- PROBLEM DETAILS: Under this line sits a listing. Repeat exactly and only its lines from the one holding "1 Electrical outlets" through the one holding "world's toughest problems — from"; skip pictures.

══ EXTRACTED INFORMATION

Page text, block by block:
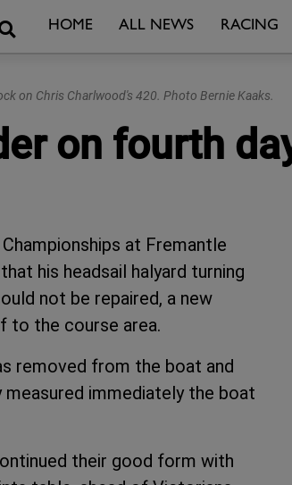
SearchHOME ALL NEWS RACING
on Chris Charlwood's 420. Photo Bernie Kaaks.
on fourth
at Fremantle
his headsail halyard turning
not be repaired, a new
to the course area.
removed from the boat and
immediately the boat
their good form with
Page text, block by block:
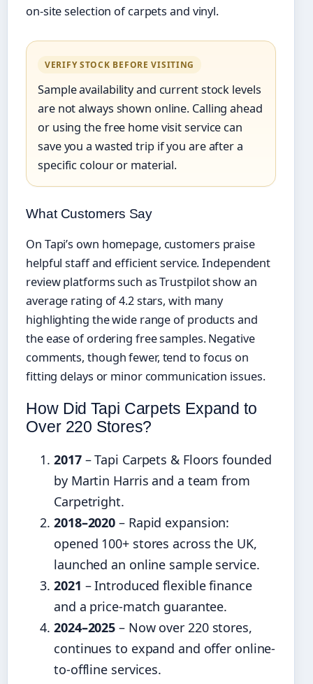
on-site selection of carpets and vinyl.
VERIFY STOCK BEFORE VISITING
Sample availability and current stock levels
are not always shown online. Calling ahead
or using the free home visit service can
save you a wasted trip if you are after a
specific colour or material.
What Customers Say
On Tapi’s own homepage, customers praise
helpful staff and efficient service. Independent
review platforms such as Trustpilot show an
average rating of 4.2 stars, with many
highlighting the wide range of products and
the ease of ordering free samples. Negative
comments, though fewer, tend to focus on
fitting delays or minor communication issues.
How Did Tapi Carpets Expand to
Over 220 Stores?
2017– Tapi Carpets & Floors founded
by Martin Harris and a team from
Carpetright.
2018–2020 – Rapid expansion:
opened 100+ stores across the UK,
launched an online sample service.
2021 – Introduced flexible finance
and a price-match guarantee.
2024–2025 – Now over 220 stores,
continues to expand and offer online-
to-offline services.
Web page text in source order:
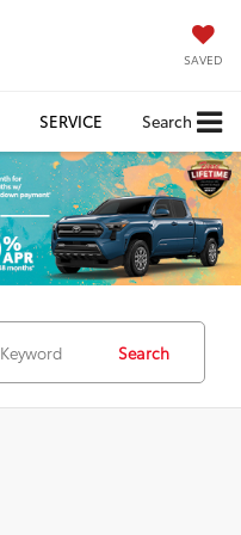
SAVED
SERVICE Search
Search
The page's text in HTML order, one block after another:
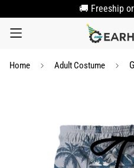
🚚 Freeship
Home Adult Costume
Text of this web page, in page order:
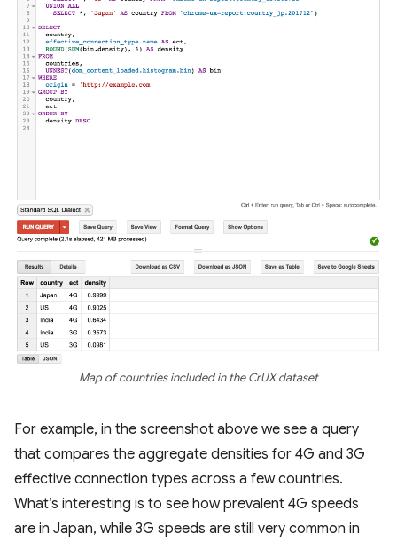
Map of countries included in the CrUX dataset
For example, in the screenshot above we see a query
that compares the aggregate densities for 4G and 3G
effective connection types across a few countries.
What’s interesting is to see how prevalent 4G speeds
are in Japan, while 3G speeds are still very common in
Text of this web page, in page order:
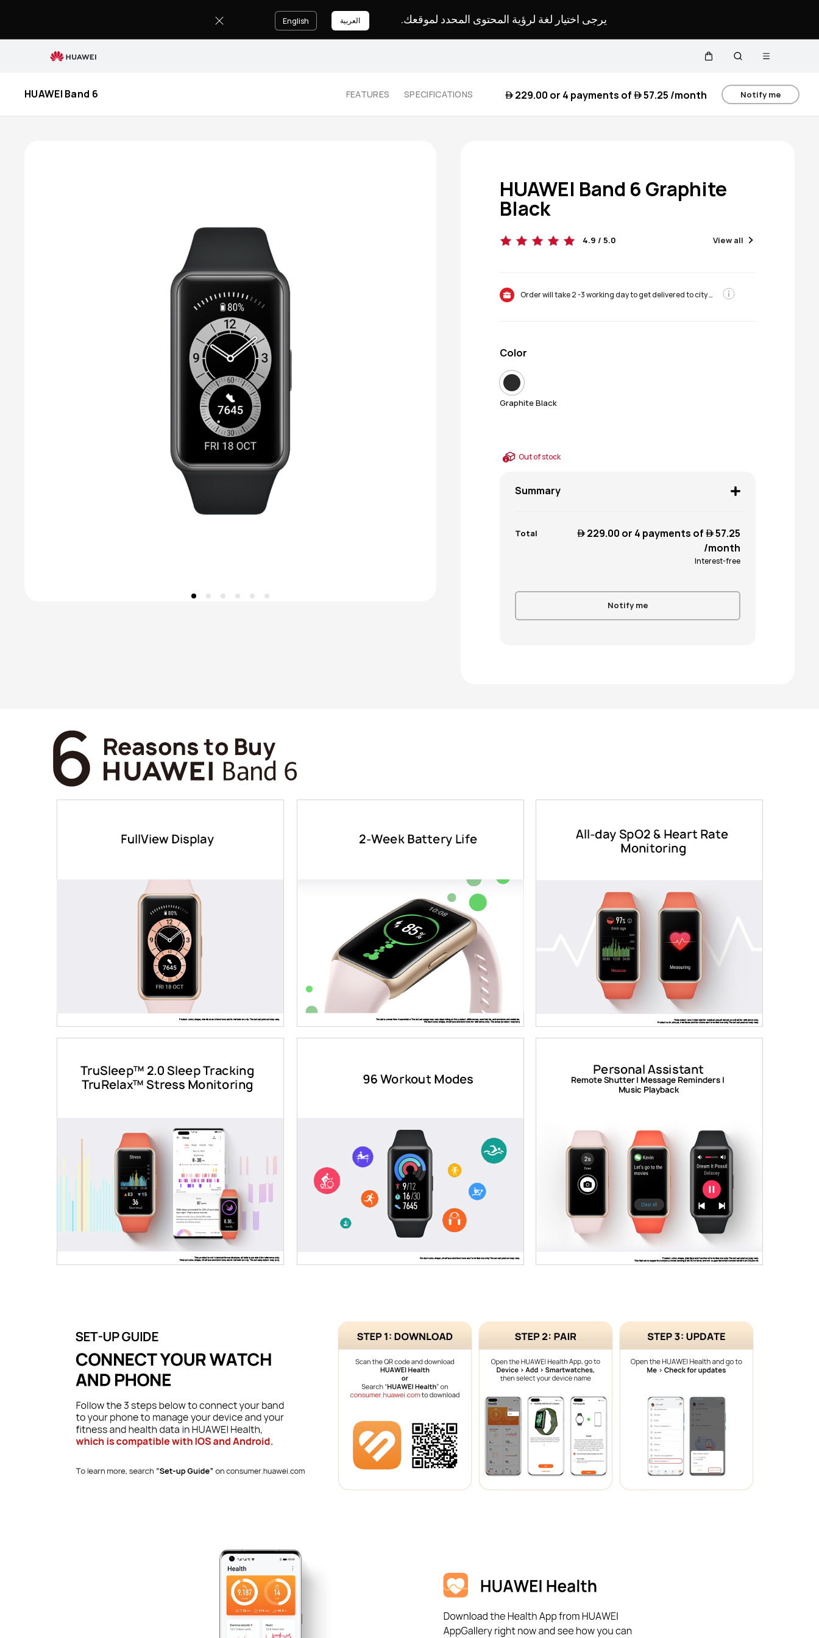
HUAWEI
Band
يرجى اختيار لغة لرؤية المحتوى المحدد لموقعك. English العربية
Open menu
HUAWEI Band 6 FEATURES SPECIFICATIONS  229.00 or 4 payments of 57.25 /month Notify me
HUAWEI Band 6 Graphite
Black
4.9 / 5.0 View all
Order will take 2 -3 working day to get delivered to city areas
Color
Graphite Black
Out of stock
Summary
Total  229.00 or 4 payments of 57.25
/month
Interest-free
Notify me
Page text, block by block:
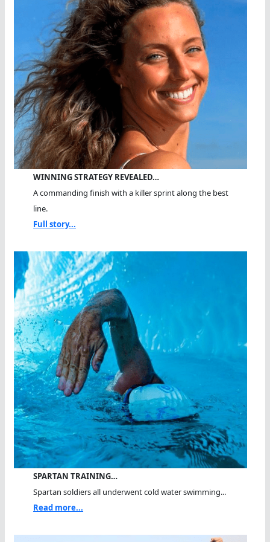
WINNING STRATEGY REVEALED…
A commanding finish with a killer sprint along the best
line.
Full story...
SPARTAN TRAINING…
Spartan soldiers all underwent cold water swimming...
Read more...
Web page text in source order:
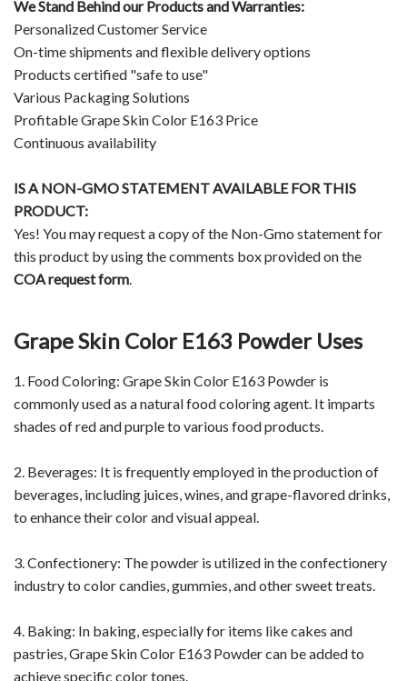
We Stand Behind our Products and Warranties:
Personalized Customer Service
On-time shipments and flexible delivery options
Products certified "safe to use"
Various Packaging Solutions
Profitable Grape Skin Color E163 Price
Continuous availability
IS A NON-GMO STATEMENT AVAILABLE FOR THIS
PRODUCT:
Yes! You may request a copy of the Non-Gmo statement for
this product by using the comments box provided on the
COA request form.
Grape Skin Color E163 Powder Uses
1. Food Coloring: Grape Skin Color E163 Powder is
commonly used as a natural food coloring agent. It imparts
shades of red and purple to various food products.
2. Beverages: It is frequently employed in the production of
beverages, including juices, wines, and grape-flavored drinks,
to enhance their color and visual appeal.
3. Confectionery: The powder is utilized in the confectionery
industry to color candies, gummies, and other sweet treats.
4. Baking: In baking, especially for items like cakes and
pastries, Grape Skin Color E163 Powder can be added to
achieve specific color tones.
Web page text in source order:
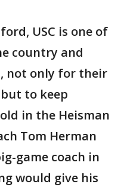
USC is one of
country and
not only for their
to keep
in the Heisman
Tom Herman
game coach in
would give his
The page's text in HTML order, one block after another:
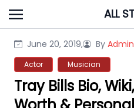
Skip
to
ALL
June 20, 2019, By Admin
Actor Musician
Tray Bills Bio,
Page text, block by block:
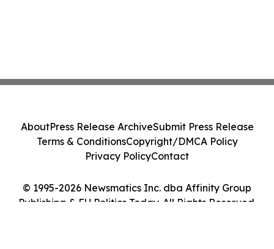
© 1995-2026 Newsmatics Inc. dba Affinity Group
Publishing & EU Politics Today. All Rights Reserved.
AboutPress Release ArchiveSubmit Press Release
Terms & ConditionsCopyright/DMCA Policy
Privacy PolicyContact
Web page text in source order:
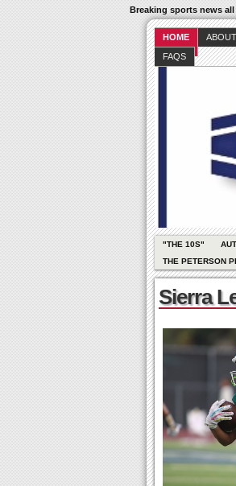
Breaking sports news
HOME ABOUT
FAQS
"THE 10S"
THE PETERSON
Sierra
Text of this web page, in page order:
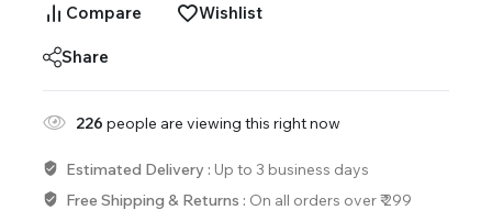
Compare Wishlist
Share
226 people are viewing this right now
Estimated Delivery : Up to 3 business days
Free Shipping & Returns : On all orders over ₹ 299
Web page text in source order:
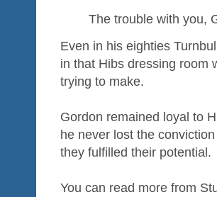
The trouble with you,
Even in his eighties
in that Hibs dressing room
trying to make.
Gordon remained loyal to
he never lost the
they fulfilled their potential.
You can read more from
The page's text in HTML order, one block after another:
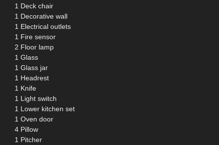
1 Deck chair
1 Decorative wall
1 Electrical outlets
1 Fire sensor
2 Floor lamp
1 Glass
1 Glass jar
1 Headrest
1 Knife
1 Light switch
1 Lower kitchen set
1 Oven door
4 Pillow
1 Pitcher
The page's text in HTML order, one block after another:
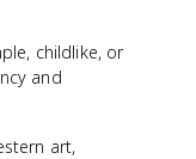
childlike, or
and
art,
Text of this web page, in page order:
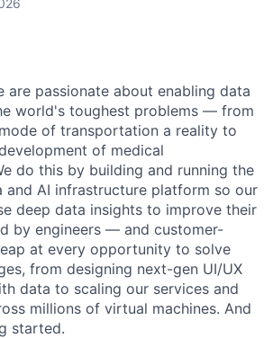
are passionate about enabling data
world's toughest problems — from
of transportation a reality to
of medical
do this by building and running the
and AI infrastructure platform so our
deep data insights to improve their
by engineers — and customer-
at every opportunity to solve
from designing next-gen UI/UX
data to scaling our services and
millions of virtual machines. And
started.
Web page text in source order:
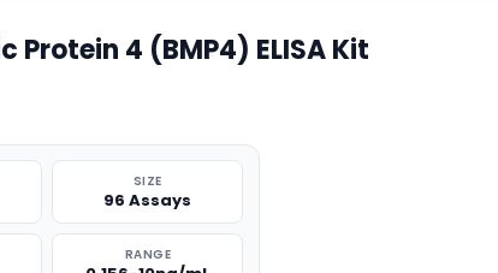
Protein 4 (BMP4) ELISA Kit
SIZE
96 Assays
RANGE
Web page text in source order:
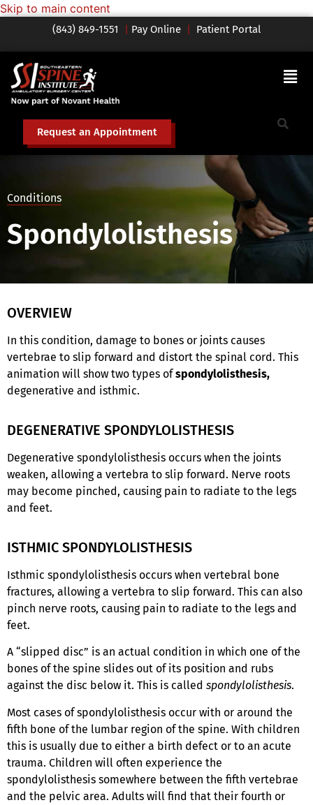
Skip to main content
(843) 849-1551 | Pay Online | Patient Portal
Request an Appointment
Conditions
Spondylolisthesis
OVERVIEW
In this condition, damage to bones or joints causes
vertebrae to slip forward and distort the spinal cord. This
animation will show two types of spondylolisthesis,
degenerative and isthmic.
DEGENERATIVE SPONDYLOLISTHESIS
Degenerative spondylolisthesis occurs when the joints
weaken, allowing a vertebra to slip forward. Nerve roots
may become pinched, causing pain to radiate to the legs
and feet.
ISTHMIC SPONDYLOLISTHESIS
Isthmic spondylolisthesis occurs when vertebral bone
fractures, allowing a vertebra to slip forward. This can also
pinch nerve roots, causing pain to radiate to the legs and
feet.
A “slipped disc” is an actual condition in which one of the
bones of the spine slides out of its position and rubs
against the disc below it. This is called spondylolisthesis.
Most cases of spondylolisthesis occur with or around the
fifth bone of the lumbar region of the spine. With children
this is usually due to either a birth defect or to an acute
trauma. Children will often experience the
spondylolisthesis somewhere between the fifth vertebrae
and the pelvic area. Adults will find that their fourth or
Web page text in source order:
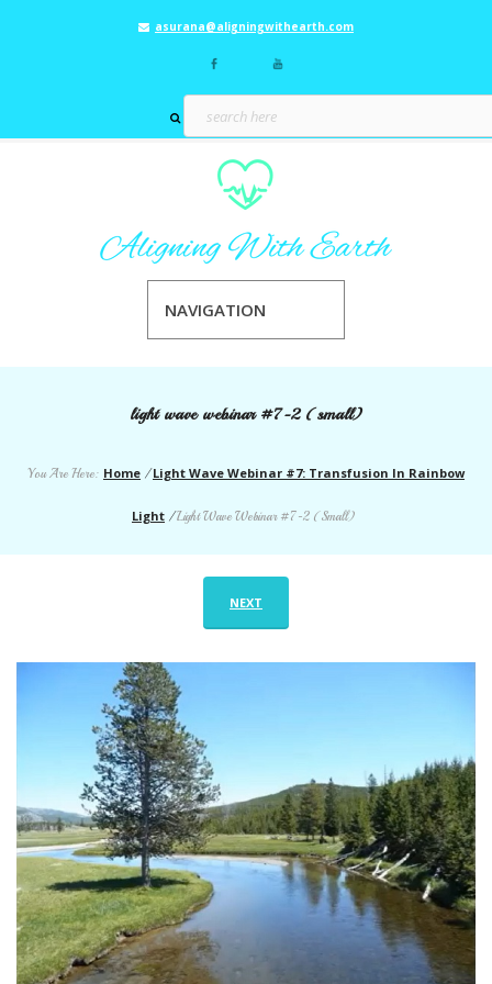
asurana@aligningwithearth.com
NAVIGATION
light wave webinar #7-2 (small)
You Are Here: Home /Light Wave Webinar #7: Transfusion In Rainbow
Light /Light Wave Webinar #7-2 (Small)
NEXT
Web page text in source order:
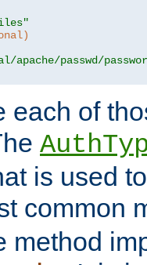
apache/passwd/
each of
is used
common
method
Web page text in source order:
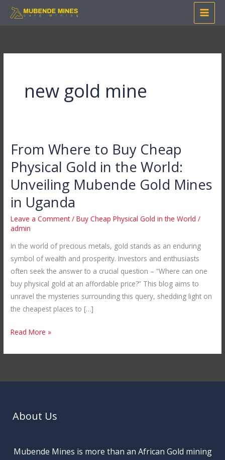
Skip
new gold mine
From Where to Buy Cheap
Physical Gold in the World:
Unveiling Mubende Gold Mines
in Uganda
Leave a Comment /Buy Cheap Physical Gold in the World /
admin
In the world of precious metals, gold stands as an enduring
symbol of wealth and prosperity. Investors and enthusiasts
often seek the answer to a crucial question – “Where can one
buy physical gold at an affordable price?” This blog aims to
unravel the mysteries surrounding this query, shedding light on
the cheapest places to […]
From
to
Buy
Cheap
Physical
Gold
the
World:
Unveiling
Mubende
Gold
Mines
Uganda
Read More »
About Us
Mubende Mines is more than an African Gold mining
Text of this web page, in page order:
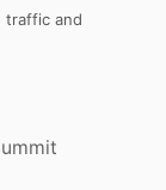
traffic and
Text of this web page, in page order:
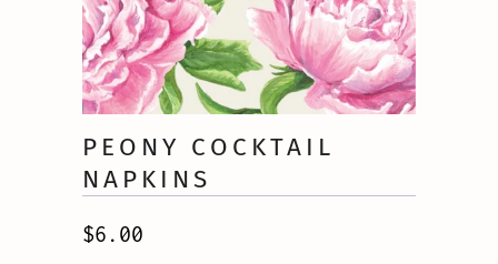
PEONY COCKTAIL
NAPKINS
$6.00
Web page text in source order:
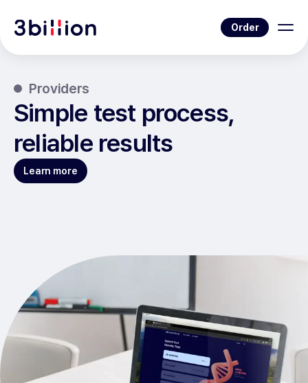
Order
Providers
Simple test process,
reliable results
Learn more
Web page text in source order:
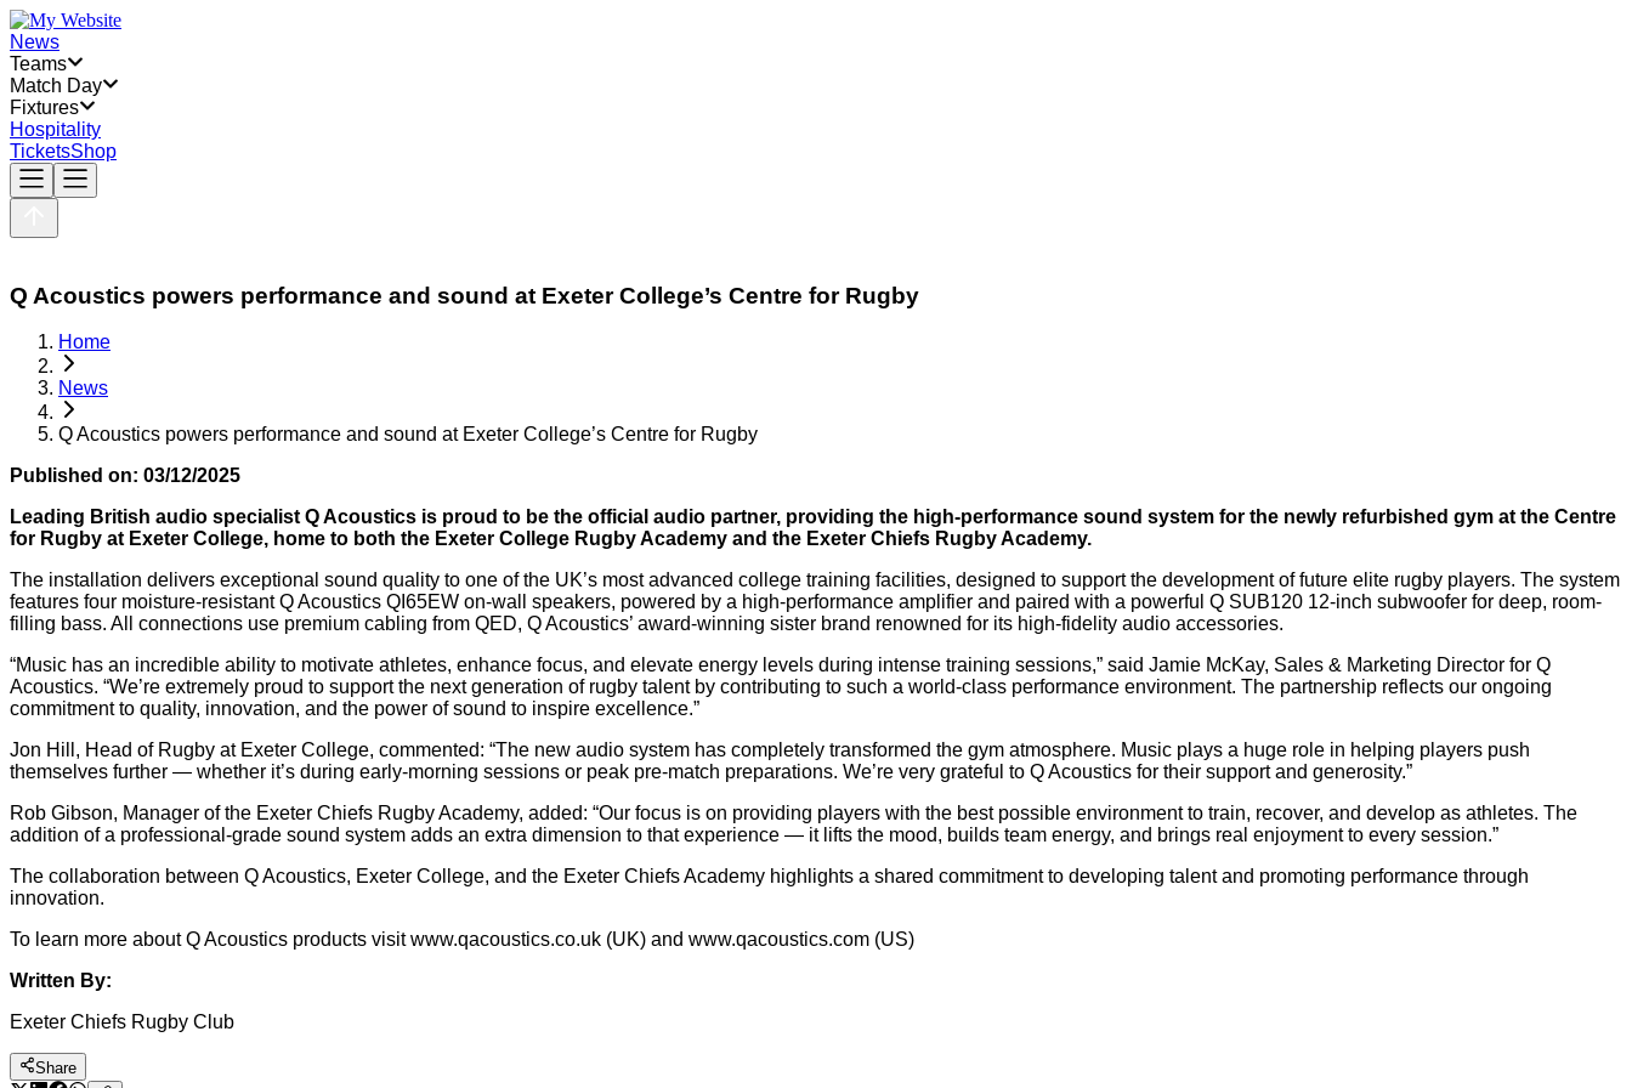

════

- EXERCISE RESULT:
1 Electrical outlets
1 Fire sensor
2 Floor lamp
1 Glass
1 Glass jar
1 Headrest
1 Knife
1 Light switch
1 Lower kitchen set
1 Oven door
4 Pillow
1 Pitcher
The page's text in HTML order, one block after another:
childlike, or
and
art,
Text of this web page, in page order:
are passionate about enabling data
world's toughest problems — from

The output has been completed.